▶ [REQUIREMENT]:
Return the following data exactly, with all pictures left out.

═════ EXERCISE MATERIALS ═════

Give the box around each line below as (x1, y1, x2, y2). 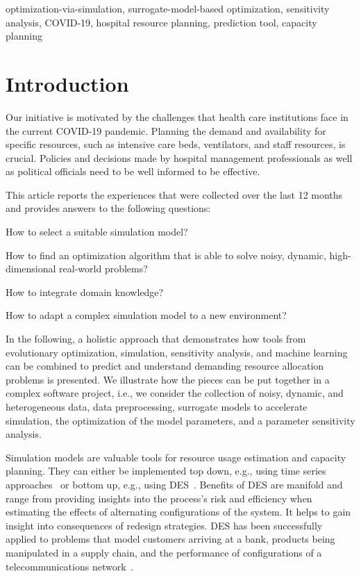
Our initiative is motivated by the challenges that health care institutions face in (6, 109, 349, 124)
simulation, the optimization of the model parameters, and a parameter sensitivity (6, 413, 355, 427)
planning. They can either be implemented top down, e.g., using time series (6, 463, 326, 478)
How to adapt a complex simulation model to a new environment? (6, 308, 287, 322)
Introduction (6, 69, 129, 97)
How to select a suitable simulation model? (6, 224, 188, 239)
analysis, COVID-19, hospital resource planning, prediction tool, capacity (6, 15, 317, 29)
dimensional (6, 261, 56, 276)

═════

▶ [ANSWER TO THIS EXERCISE]:
Give the box around each line below as (x1, y1, x2, y2). 
Our initiative is motivated by the challenges that health care institutions face in (6, 109, 349, 124)
simulation, the optimization of the model parameters, and a parameter sensitivity (6, 413, 355, 427)
planning. They can either be implemented top down, e.g., using time series (6, 463, 326, 478)
How to adapt a complex simulation model to a new environment? (6, 308, 287, 322)
Introduction (6, 69, 129, 97)
How to select a suitable simulation model? (6, 224, 188, 239)
analysis, COVID-19, hospital resource planning, prediction tool, capacity (6, 15, 317, 29)
dimensional (6, 261, 56, 276)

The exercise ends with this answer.